In statistics, **naive Bayes classifiers** are a family of simple "probabilistic classifiers" based on applying Bayes' theorem with strong independence assumptions between the features.

In [875]:
# GaussianNB
model_NB = GaussianNB()

pipeline = Pipeline([('NB', model_NB)])

prediction_NB = cross_validate(pipeline, train_kbest, Y, cv = cv, return_train_score=False, scoring = ['precision_macro'])

#### K-Nearest Neighbors

The **K-Nearest Neighbors (K-NN)** is a non-parametric classification method, it can be used for classification and regression. In both cases, the input consists of the *K* closest training examples in a data set.

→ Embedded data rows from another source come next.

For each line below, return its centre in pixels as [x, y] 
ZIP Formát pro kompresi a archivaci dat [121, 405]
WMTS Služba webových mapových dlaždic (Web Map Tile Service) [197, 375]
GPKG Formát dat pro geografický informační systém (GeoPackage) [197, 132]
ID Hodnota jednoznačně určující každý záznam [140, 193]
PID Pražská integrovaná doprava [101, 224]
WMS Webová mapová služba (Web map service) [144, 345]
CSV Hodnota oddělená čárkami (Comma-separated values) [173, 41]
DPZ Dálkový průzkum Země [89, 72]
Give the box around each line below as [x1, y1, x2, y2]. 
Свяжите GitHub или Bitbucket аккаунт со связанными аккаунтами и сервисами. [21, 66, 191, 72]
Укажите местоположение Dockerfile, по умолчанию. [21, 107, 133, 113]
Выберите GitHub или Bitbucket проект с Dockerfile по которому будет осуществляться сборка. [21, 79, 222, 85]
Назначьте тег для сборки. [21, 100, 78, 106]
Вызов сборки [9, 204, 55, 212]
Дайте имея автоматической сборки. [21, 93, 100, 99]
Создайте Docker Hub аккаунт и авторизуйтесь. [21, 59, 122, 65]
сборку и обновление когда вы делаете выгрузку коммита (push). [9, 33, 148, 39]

For classification, the output is a class membership. An object is classified by a plurality vote of its neighbors, with the object being assigned to the class most common among its *K* nearest neighbors. If *K=1*, then the object is simply assigned to the class of that single nearest neighbor.

In [876]:
# KNeighborsClassifier
model_KNN = KNeighborsClassifier(n_neighbors=4)

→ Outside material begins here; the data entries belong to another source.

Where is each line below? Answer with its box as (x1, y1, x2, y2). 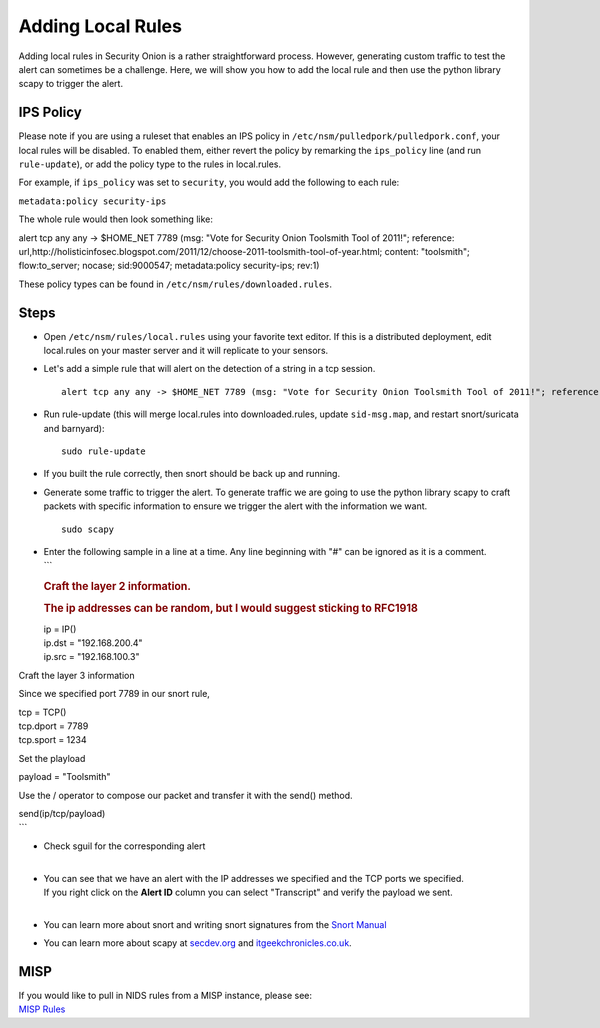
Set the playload (18, 752, 86, 764)
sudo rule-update (61, 446, 146, 457)
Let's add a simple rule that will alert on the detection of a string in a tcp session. (43, 363, 376, 375)
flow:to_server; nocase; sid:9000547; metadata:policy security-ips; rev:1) (18, 260, 320, 272)
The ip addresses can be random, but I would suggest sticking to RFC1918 (43, 601, 419, 615)
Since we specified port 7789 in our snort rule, (18, 688, 210, 700)
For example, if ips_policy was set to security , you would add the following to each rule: (18, 176, 400, 189)
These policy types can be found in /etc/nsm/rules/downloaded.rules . (18, 278, 333, 290)

pipeline = Pipeline([('K-NN', model_KNN)])

prediction_KNN = cross_validate(pipeline, train_kbest, Y, cv = cv, return_train_score=False, scoring = ['precision_macro'])

Now with all models trained let's print the results to see which one is the best.\
A simple print won't do the trick so I'm creating a function to print the two metrics I want, **mean** and **range**.

In [877]:
# defining the print result function
def print_model_results(results):
  mean = results['test_precision_macro'].mean()
  standard_deviation = results['test_precision_macro'].std()
  print("Average Precision: %.2f" % (mean * 100))
  print("Standard Deviation: %.2f" % (standard_deviation * 100))
  print("Precision Range: [%.2f, %.2f]" % ((mean - 2 * standard_deviation) * 100, (mean + 2 * standard_deviation) * 100))

In [878]:
ML_models = {
"DTC:" : prediction_DTC,
"SVC:" : prediction_SVC,
"LR:" : prediction_LR,
"NB:" : prediction_NB,
"K-NN:": prediction_KNN
}

# printing results
for model in ML_models:
    print(model)
    print_model_results(ML_models.get(model))

DTC:
Average Precision: 79.87
Standard Deviation: 4.28
Precision Range: [71.31, 88.43]
SVC:
Average Precision: 79.41
Standard Deviation: 7.41
Precision Range: [64.59, 94.24]
LR:
Average Precision: 70.43
Standard Deviation: 7.69
Precision Range: [55.06, 85.81]
NB:
Average Precision: 57.43
Standard Deviation: 3.51
Precision Range: [50.40, 64.45]
K-NN:
Average Precision: 69.61
Standard Deviation: 12.95
Precision Range: [43.71, 95.52]


The test shows that **DTC** and **SVC** are the best models for this case.\
Although the average precision of the **DTC** is just a tad better, its standard deviation is a lot better, making it the best choice here!